Norli Akmar Hamid, 33, and her husband Razahan Zamani, 24, from Malaysia met while working at a supermarket chain in Kuala Lumpur, local reports say.
They decided to get married in 2012 and were on a long-delayed honeymoon trip to Beijing.
A relative told Malaysian state news agency Bernama that the couple planned the holiday after Ms Norli suffered a miscarriage.
Before the trip, Ms. Norli posted a picture on social media of one of her cats sitting on her suitcase.
The Wall Street Journal quoted friends as saying that this was the couple’s first time on a plane.
On the way to new jobs
American Philip Wood, an IBM employee, was also on the Malaysia Airlines flight
IBM executive Philip Wood, 50, originally from Texas, was one of three Americans on the plane.
Mr Wood – an avid traveler – had just been transferred to Malaysia and was excited about the new beginning, his younger brother James told the Wall Street Journal.
It was his last planned trip to Beijing before settling in Kuala Lumpur. He has two sons from a previous marriage who are based in Texas, reports say.

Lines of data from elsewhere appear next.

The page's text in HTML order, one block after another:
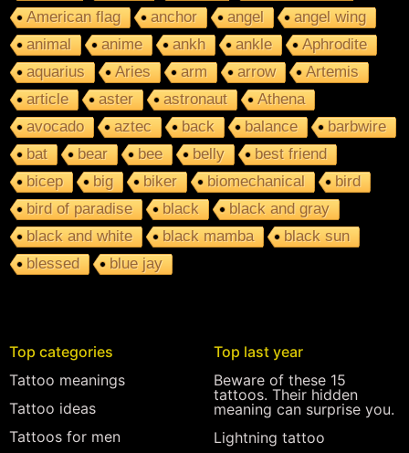
American flag
anchor angel
angel wing
animal
anime ankh ankle
Aphrodite
aquarius
Aries arm arrow
Artemis
article
aster astronaut
Athena
avocado
aztec back balance
barbwire
bat
bear bee belly
best friend
bicep
big biker biomechanical
bird
bird of paradise
black
black and gray
black and white
black mamba
black sun
blessed
blue jay
Top categories
Tattoo meanings
Tattoo ideas
Tattoos for men
Top last year
Beware of these 15
tattoos. Their hidden
meaning can surprise you.
Lightning tattoo
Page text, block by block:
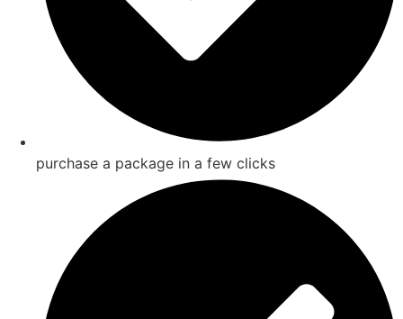
purchase a package in a few clicks
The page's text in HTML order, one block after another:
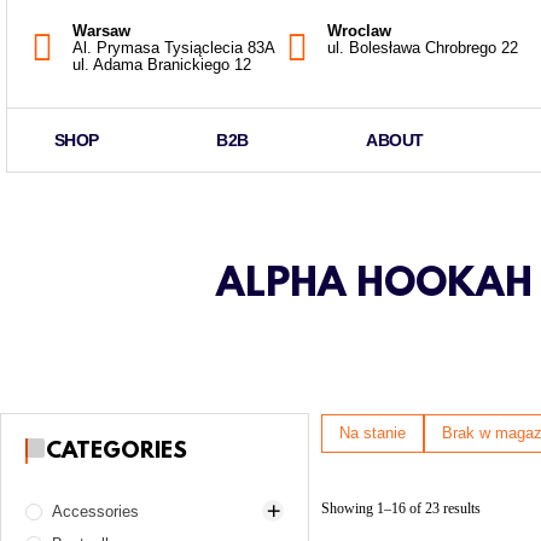
Warsaw
Al. Prymasa Tysiąclecia 83A
ul. Adama Branickiego 12
Wroclaw
ul. Bolesława Chrobrego 22
SHOP B2B ABOUT
ALPHA HOOKAH
CATEGORIES
Accessories
Na stanie Brak w
Showing 1–16 of 23 results
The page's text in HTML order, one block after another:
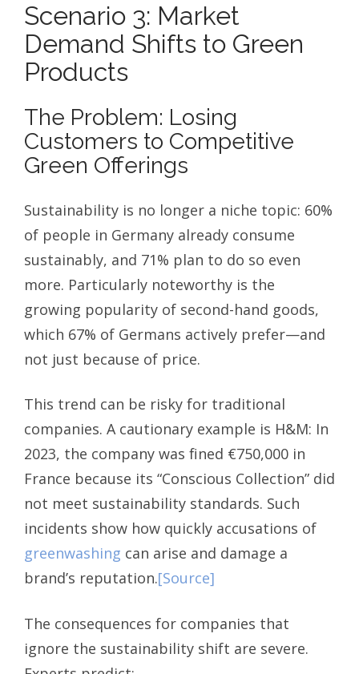
Scenario 3: Market
Demand Shifts to Green
Products
The Problem: Losing
Customers to Competitive
Green Offerings
Sustainability is no longer a niche topic: 60%
of people in Germany already consume
sustainably, and 71% plan to do so even
more. Particularly noteworthy is the
growing popularity of second-hand goods,
which 67% of Germans actively prefer—and
not just because of price.
This trend can be risky for traditional
companies. A cautionary example is H&M: In
2023, the company was fined €750,000 in
France because its “Conscious Collection” did
not meet sustainability standards. Such
incidents show how quickly accusations of
greenwashing can arise and damage a
brand’s reputation.[Source]
The consequences for companies that
ignore the sustainability shift are severe.
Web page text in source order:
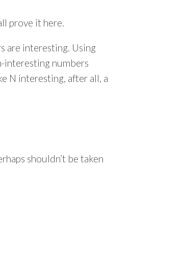
prove it here.
are interesting. Using
interesting numbers
N interesting, after all, a
shouldn’t be taken
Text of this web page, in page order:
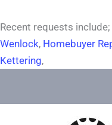
Recent requests include;
Wenlock, Homebuyer
Kettering,
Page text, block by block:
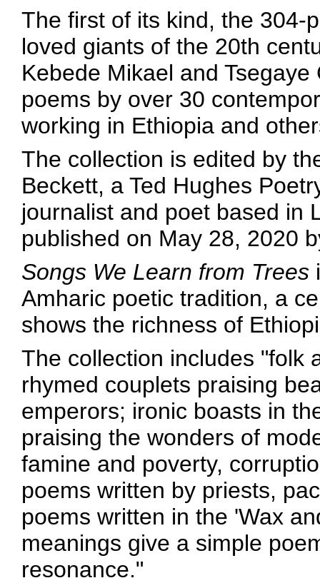
The first of its kind, the 304-
loved giants of the 20th
Kebede Mikael and
poems by over 30
working in Ethiopia and
The collection is edited by
Beckett, a Ted Hughes
journalist and poet based in
published on May 28, 2020
Songs We Learn from Trees
Amharic poetic tradition, a
shows the richness of
The collection includes "folk
rhymed couplets praising
emperors; ironic boasts in
praising the wonders of
famine and poverty,
poems written by priests,
poems written in the 'Wax
meanings give a simple
resonance."
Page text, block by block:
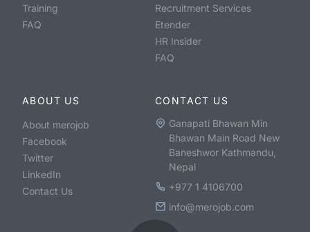
Training
FAQ
Recruitment Services
Etender
HR Insider
FAQ
ABOUT US
About merojob
Facebook
Twitter
LinkedIn
Contact Us
CONTACT US
Ganapati Bhawan Min
Bhawan Main Road New
Baneshwor Kathmandu,
Nepal
+977 1 4106700
info@merojob.com
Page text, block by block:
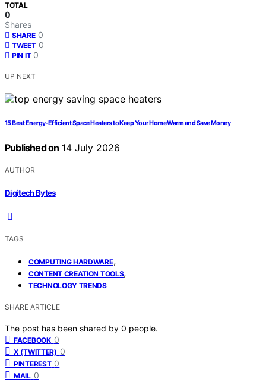
TOTAL
0
Shares
SHARE 0
TWEET 0
PIN IT 0
UP NEXT
15 Best Energy-Efficient Space Heaters to Keep Your Home Warm and Save Money
Published on 14 July 2026
AUTHOR
Digitech Bytes
TAGS
COMPUTING HARDWARE,
CONTENT CREATION TOOLS,
TECHNOLOGY TRENDS
SHARE ARTICLE
The post has been shared by 0 people.
FACEBOOK 0
X (TWITTER) 0
PINTEREST 0
MAIL 0
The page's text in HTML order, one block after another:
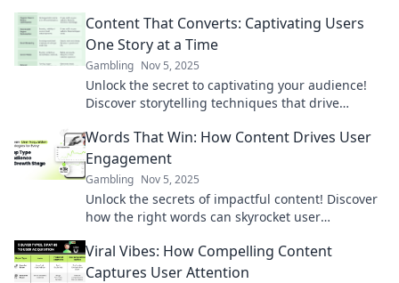
Content That Converts: Captivating Users
One Story at a Time
Gambling Nov 5, 2025
Unlock the secret to captivating your audience!
Discover storytelling techniques that drive
Words That Win: How Content Drives User
Engagement
Gambling Nov 5, 2025
Unlock the secrets of impactful content! Discover
how the right words can skyrocket user
more.
Viral Vibes: How Compelling Content
Captures User Attention
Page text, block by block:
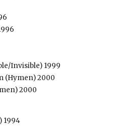
Invisible) 1999
(Hymen) 2000
2000
1994
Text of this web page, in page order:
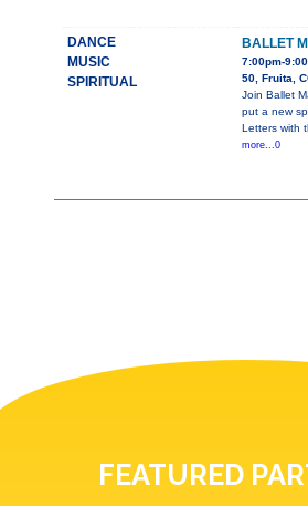
DANCE
MUSIC
SPIRITUAL
BALLET
7:00pm-
50, Fruita,
Join Ballet
put a new
Letters with
more...0
FEATURED
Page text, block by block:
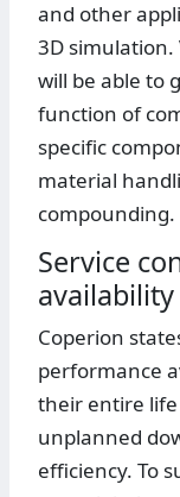
and other
3D simulation.
will be able to
function of
specific
material
compounding.
Service
availability
Coperion
performance
their entire
unplanned
efficiency. To
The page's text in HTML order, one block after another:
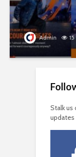
Admin
Stalk
updates
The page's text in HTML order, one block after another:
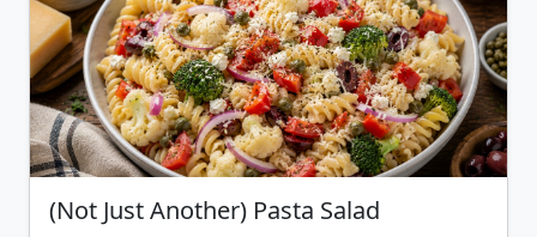
(Not Just Another) Pasta Salad
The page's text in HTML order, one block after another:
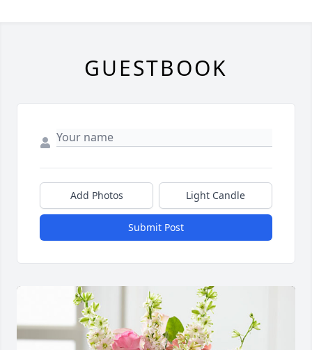
GUESTBOOK
Add Photos Light Candle
Submit Post
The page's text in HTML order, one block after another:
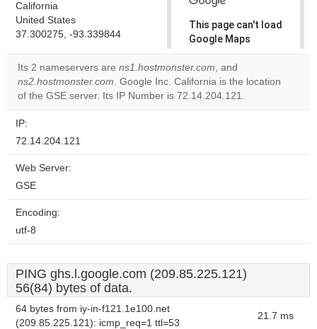
California
United States
37.300275, -93.339844
This page can't load
Google Maps
correctly.
Do you
own this
Its 2 nameservers are ns1.hostmonster.com, and
ns2.hostmonster.com. Google Inc. California is the location
of the GSE server. Its IP Number is 72.14.204.121.
IP:
72.14.204.121
Web Server:
GSE
Encoding:
utf-8
PING ghs.l.google.com (209.85.225.121)
56(84) bytes of data.
64 bytes from iy-in-f121.1e100.net
(209.85.225.121): icmp_req=1 ttl=53
21.7 ms
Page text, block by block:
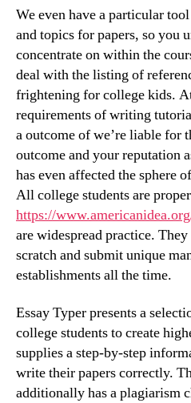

“We are all sticking together,” his father, Aubrey Wood, told the New York Times. “What can you do? What can you say?”
Another passenger on the way to a new job was mechanical engineer Paul Weeks from New Zealand.
The former soldier moved his family to Perth, Australia, after the devastating earthquakes in Christchurch, reports say.
Before he left home, he took off his wedding ring and watch and gave them to his wife for his two young sons.
A vigil for the missing passengers has been held in the Malaysian capital, Kuala Lumpur
“If something should happen to me then the wedding ring should go to the first son that gets married and the watch to the second,” his wife Danica Weeks was quoted by media as saying.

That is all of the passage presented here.